No one in the world honestly thinks it was just some kind of $4 trillion fluke of irresponsible borrowers, descending on the poor banks and forcing them to create a gajillion bad loans and selling them as B-rated securities when everyone knew they weren't. That is not a thing that "business and financial experts" think. It is a really weak lie they tell, because they want to go and on, sucking the country dry with one greedy scheme after the other, because so far, no one has stopped them.
portlander23
(2,078 posts)The failure of these pure investment banks and the securitization of mortgages was the trigger of the financial crisis, but it wasn't the actual crisis. The crisis was the latticework of credit default swaps that was constructed on top of these institutions and instruments. The value of these CDS and derivatives were valued at $1,144 trillion, which was twenty-two times larger than the GDP of the entire planet.
Why was the entire banking system infected with these bad investments? Because of deregulation and specifically because of the repeal of Glass-Steagall, a new market was created where formerly savings and loan banks could purchase these derivatives. Glass-Steagall would not have prevented investment banks from creating and selling these derivatives, but it would have prevented the enormous market for their sale. It would also have prevented your local bank from being exposed to the catastrophe when these derivatives unwound and became worthless.
The crisis wasn't the failure of a handful of investment banks, it was that every bank and investor was sold bad paper, and prior to Glass-Steagall, your local bank wasn't allowed to buy them. Glass-Steagall wouldn't have prevented the trigger, but it would have stopped or put a serious dent in the size of the derivatives bubble.
Is Mr. Clinton telling the truth? Technically, about the trigger, but he's a damned liar about the crisis. Considering how many people were harmed by his actions, he has no shame.
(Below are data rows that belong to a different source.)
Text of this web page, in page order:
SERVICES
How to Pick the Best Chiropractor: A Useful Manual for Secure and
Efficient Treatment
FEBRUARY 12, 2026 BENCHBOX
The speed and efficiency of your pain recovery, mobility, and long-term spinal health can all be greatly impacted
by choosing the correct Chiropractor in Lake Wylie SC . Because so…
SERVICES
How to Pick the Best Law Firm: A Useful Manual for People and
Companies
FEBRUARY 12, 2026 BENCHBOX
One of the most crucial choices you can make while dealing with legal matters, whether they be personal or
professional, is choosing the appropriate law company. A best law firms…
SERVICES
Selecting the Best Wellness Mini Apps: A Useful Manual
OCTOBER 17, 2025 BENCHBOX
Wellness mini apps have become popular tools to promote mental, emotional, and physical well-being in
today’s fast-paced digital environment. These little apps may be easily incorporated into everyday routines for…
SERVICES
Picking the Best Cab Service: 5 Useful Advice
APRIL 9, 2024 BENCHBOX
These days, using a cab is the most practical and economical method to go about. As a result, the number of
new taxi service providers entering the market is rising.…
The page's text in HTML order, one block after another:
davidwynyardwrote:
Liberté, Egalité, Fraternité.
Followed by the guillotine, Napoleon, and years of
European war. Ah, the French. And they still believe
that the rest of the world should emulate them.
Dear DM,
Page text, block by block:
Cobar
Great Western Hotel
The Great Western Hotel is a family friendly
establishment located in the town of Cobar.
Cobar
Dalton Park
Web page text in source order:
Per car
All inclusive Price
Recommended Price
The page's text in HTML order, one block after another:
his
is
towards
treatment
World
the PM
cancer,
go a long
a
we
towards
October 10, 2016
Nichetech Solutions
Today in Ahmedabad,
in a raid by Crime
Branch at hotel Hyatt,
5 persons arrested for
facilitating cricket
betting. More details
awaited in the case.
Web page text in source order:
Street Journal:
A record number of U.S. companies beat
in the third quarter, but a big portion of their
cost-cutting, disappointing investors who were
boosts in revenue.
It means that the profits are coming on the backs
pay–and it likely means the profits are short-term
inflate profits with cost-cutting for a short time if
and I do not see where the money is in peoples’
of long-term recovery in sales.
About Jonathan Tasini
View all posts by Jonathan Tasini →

Banks with the help of politicians like Mr. Clinton tore down regulations that protect the people. They gambled with our money, sold us bad investments, and created the largest pile of bad paper in human history. Then, when the house of cards came tumbling down, rather than bail out the people who got ripped off, we printed more money and handed it to the criminals that caused the crisis in the first place.
Banks got bailed out, we got sold out.
If you want to stand with the bankers, that's your business, but don't tell us that we're delusional to call out criminality and demand we put back the rules that protect the 99%.
Springslips
(533 posts)I have read from financial experts, questioned financial experts, and researched papers from professors of finance--none of which are liberal in politics. You say:
Business? That is a strange word for this.
Let me ask what you know.
What is a collateral debt obligation?
What is a credit default swap?
How do banks leverage money? How does leverage effect markets?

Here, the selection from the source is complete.